» **GOAL OF THE EXERCISE**: Identify all lines in the data containing the string "Producer". Copy them out.

» **Data items**:
=== Section Start ===
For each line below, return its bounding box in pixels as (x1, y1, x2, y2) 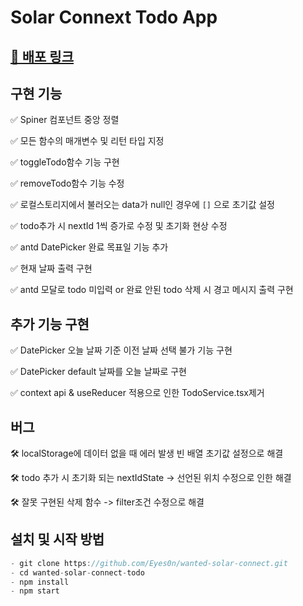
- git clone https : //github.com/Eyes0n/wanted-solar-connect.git (10, 558, 288, 568)
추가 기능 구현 (10, 316, 90, 333)
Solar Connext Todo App (10, 6, 218, 29)
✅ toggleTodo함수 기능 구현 (10, 156, 120, 168)
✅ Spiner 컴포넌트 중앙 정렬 (10, 114, 120, 126)
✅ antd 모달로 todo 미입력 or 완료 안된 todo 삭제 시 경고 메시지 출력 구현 (10, 284, 294, 296)
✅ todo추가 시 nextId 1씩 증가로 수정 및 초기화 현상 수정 (10, 220, 228, 232)
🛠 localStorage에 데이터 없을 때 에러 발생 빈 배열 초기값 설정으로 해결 (10, 447, 284, 460)
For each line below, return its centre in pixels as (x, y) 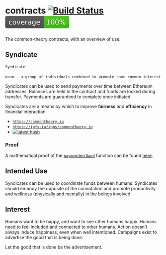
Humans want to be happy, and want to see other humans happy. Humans (81, 221)
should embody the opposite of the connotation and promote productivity (80, 188)
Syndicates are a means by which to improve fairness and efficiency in (79, 106)
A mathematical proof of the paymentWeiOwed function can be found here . (79, 156)
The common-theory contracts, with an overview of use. (63, 39)
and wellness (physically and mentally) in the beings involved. (68, 194)
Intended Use (26, 171)
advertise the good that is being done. (44, 237)
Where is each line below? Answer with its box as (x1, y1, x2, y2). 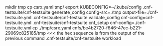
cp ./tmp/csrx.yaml (32, 25, 71, 31)
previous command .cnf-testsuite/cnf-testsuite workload (5, 35, 121, 41)
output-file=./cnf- (122, 9, 159, 15)
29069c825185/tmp (5, 30, 46, 36)
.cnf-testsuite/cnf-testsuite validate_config (32, 15, 120, 20)
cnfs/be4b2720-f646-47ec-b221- (72, 25, 142, 31)
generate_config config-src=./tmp (51, 9, 122, 15)
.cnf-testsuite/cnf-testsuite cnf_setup (32, 20, 109, 25)
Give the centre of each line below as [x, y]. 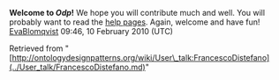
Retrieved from [36, 48]
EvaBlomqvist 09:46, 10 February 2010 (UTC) [91, 31]
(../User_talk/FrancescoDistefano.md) [77, 67]
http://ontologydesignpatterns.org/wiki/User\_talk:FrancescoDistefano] [141, 58]
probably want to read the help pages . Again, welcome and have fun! [135, 22]
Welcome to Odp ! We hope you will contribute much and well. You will [137, 13]
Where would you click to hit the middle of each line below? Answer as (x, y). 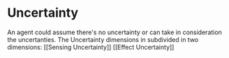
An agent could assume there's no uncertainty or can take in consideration (114, 32)
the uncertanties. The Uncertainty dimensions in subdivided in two (103, 39)
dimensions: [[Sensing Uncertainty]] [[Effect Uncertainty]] (91, 47)
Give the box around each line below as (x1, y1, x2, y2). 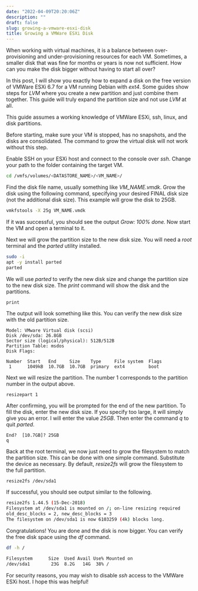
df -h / (6, 544, 25, 551)
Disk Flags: (6, 348, 35, 354)
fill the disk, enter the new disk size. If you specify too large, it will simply (6, 408, 183, 415)
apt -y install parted (6, 259, 62, 265)
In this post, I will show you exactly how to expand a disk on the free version (6, 77, 192, 84)
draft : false (6, 19, 38, 25)
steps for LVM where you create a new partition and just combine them (6, 90, 179, 97)
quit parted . (6, 420, 35, 428)
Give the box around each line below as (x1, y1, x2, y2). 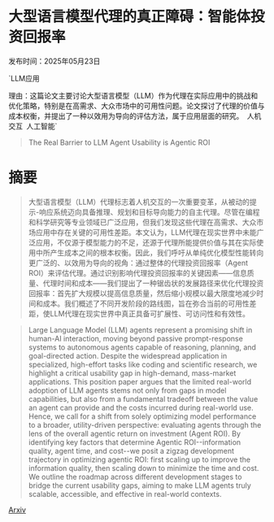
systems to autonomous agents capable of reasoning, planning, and (28, 342, 256, 352)
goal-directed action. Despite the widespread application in (28, 350, 228, 360)
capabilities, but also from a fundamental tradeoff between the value (28, 394, 259, 403)
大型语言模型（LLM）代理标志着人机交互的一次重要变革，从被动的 (28, 197, 250, 207)
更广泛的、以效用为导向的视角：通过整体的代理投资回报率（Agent (28, 258, 249, 268)
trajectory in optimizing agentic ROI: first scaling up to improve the (28, 455, 250, 464)
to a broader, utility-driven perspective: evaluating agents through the (28, 420, 262, 429)
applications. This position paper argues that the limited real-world (28, 376, 252, 386)
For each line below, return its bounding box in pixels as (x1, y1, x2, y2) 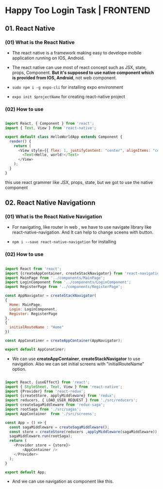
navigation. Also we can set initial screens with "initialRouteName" (12, 361, 145, 367)
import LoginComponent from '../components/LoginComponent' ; (5, 280, 131, 285)
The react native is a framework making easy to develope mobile (12, 50, 142, 55)
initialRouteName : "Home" (9, 325, 64, 330)
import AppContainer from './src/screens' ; (5, 411, 97, 416)
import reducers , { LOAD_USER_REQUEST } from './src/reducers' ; (5, 398, 138, 403)
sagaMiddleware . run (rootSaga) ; (9, 434, 73, 439)
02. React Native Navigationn (5, 199, 96, 207)
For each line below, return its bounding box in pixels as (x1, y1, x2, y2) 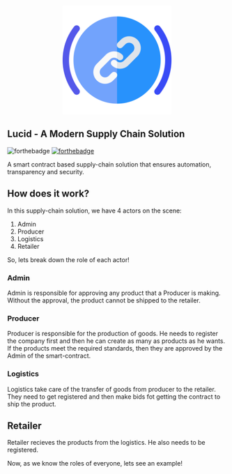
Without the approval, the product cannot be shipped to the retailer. (7, 296, 201, 305)
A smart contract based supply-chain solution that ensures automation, (7, 160, 212, 169)
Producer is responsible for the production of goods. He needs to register (7, 330, 218, 338)
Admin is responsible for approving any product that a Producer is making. (7, 289, 221, 297)
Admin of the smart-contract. (7, 351, 91, 360)
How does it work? (7, 188, 90, 200)
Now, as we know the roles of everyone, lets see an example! (7, 459, 183, 468)
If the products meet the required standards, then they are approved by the (7, 344, 223, 353)
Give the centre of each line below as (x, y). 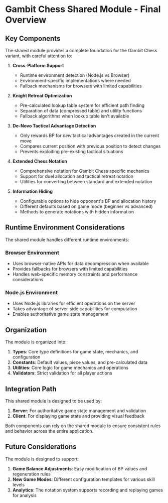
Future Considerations (41, 447)
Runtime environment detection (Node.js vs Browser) (75, 75)
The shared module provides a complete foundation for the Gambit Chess (81, 50)
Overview (26, 20)
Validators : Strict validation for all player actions (62, 373)
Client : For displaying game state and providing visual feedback (78, 416)
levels (19, 484)
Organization (26, 330)
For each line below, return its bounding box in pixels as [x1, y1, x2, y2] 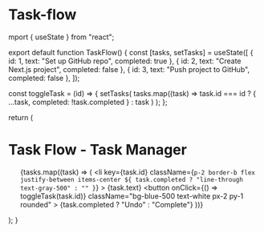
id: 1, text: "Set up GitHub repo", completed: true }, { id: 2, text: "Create [8, 56, 242, 66]
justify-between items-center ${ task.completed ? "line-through [19, 175, 243, 183]
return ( [8, 112, 34, 122]
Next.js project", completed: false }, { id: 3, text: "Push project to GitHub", [8, 64, 250, 74]
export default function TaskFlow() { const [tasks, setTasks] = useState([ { [8, 47, 254, 57]
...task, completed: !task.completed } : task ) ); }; [8, 97, 169, 106]
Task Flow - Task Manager [8, 141, 187, 159]
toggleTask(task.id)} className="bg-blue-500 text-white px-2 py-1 [19, 191, 244, 201]
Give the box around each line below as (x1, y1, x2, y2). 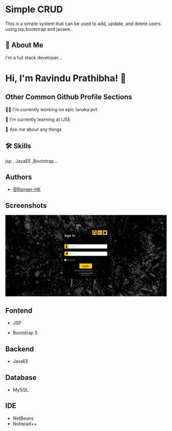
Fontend (5, 306, 32, 315)
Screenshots (5, 201, 47, 210)
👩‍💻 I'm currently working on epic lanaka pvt (5, 106, 97, 112)
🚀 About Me (5, 41, 44, 50)
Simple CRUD (5, 4, 63, 15)
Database (5, 373, 37, 382)
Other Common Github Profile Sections (5, 93, 132, 101)
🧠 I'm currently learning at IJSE (5, 116, 71, 122)
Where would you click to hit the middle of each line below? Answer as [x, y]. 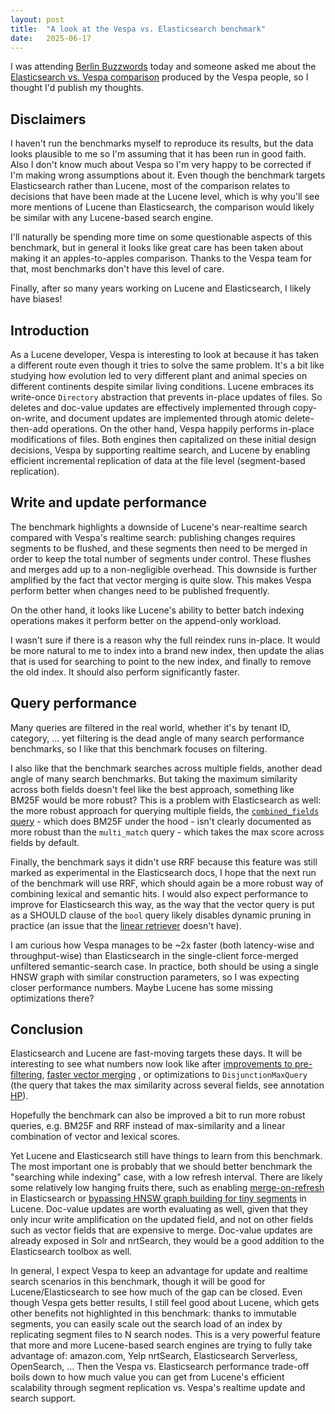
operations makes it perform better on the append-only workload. [146, 620]
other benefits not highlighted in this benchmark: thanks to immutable [153, 1313]
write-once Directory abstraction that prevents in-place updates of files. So [166, 397]
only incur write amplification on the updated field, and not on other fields [162, 1220]
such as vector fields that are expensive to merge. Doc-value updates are [161, 1230]
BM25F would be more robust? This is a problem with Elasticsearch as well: [166, 800]
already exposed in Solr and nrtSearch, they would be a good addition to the [167, 1241]
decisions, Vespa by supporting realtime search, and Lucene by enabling [160, 450]
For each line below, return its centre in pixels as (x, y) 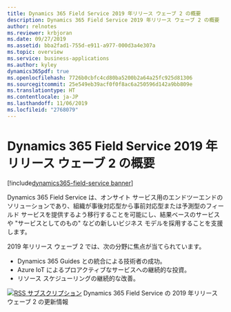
=== Section End ===
» **TASK RESULT**:
Producer is responsible for the production of goods. He needs to register (7, 330, 218, 338)
Admin is responsible for approving any product that a Producer is making. (7, 289, 221, 297)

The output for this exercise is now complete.